Happy New Year, friends.  I hope you all had a wonderful New Year's Eve.  Farewell 2010.  Welcome to 2011.

Here at the dawn of the year, my attitudes, priorities, and overall mood feel very different compared to past Januaries.  Seems like since 2005 I've gone into each new year with supercharged enthusiasm, all fired up and ready to kick ass.  On December 31st, 2010, I felt none of this electricity. 

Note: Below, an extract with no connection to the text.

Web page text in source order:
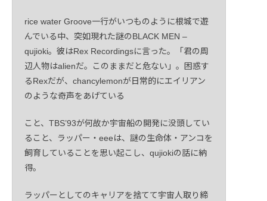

Each year, after an eager and jubilant New Year's Eve mood, I experienced twelve months of disappointment and setbacks.  Sometimes the setbacks were due to good ol' fashioned bad decisions.  Each decision I make represents a risk, and though my decisions are always well-researched and strategic, sometimes I make the wrong call.  Other setbacks were due to forces beyond my control - specifically the incompetence and/or dishonesty of people I've aligned myself with (yes, as shocking as it may seem, the film industry is not populated by saints).  And still more setbacks in the past few years were, plain and simple, the fault of this economy, which has caused great misery for millions of Americans.  In fact, when I think about how much harm has come to me due to this recession, I feel I've been pretty lucky.  Most people have been negatively impacted by it much, much worse than I have.

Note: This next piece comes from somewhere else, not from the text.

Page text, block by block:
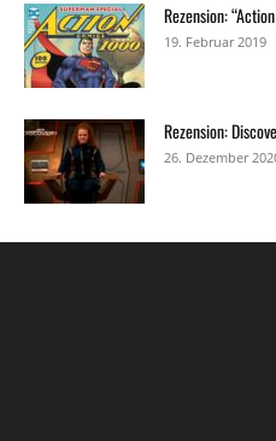
Rezension:
19. Februar 2019
Rezension:
26. Dezember

But I'm not here to kill your New Year's buzz and talk about all the shit I've dealt with over the past decade.  That's not the point here.  The point is how different things are this January.  But hold that thought…

First off, I had a lot of fun over the holidays.  I had dinner with longtime friend Keith Clark, who I had not seen in person for many years.  Back in the early/mid 90's, Keith worked on my first movie, Savage Harvest.  Shortly after that, he moved to LA, where he became a successful documentary producer/editor.  Keith is a great friend, it was awesome catching up with him, and the service at Pueblo Solis Mexican restaurant was much, much better than it was when we last ate there seven years ago.  (We decided that if the service sucked this time, we'd give them one more chance in another seven years - and if they ain't got their shit together by then, we ain't ever goin' back.)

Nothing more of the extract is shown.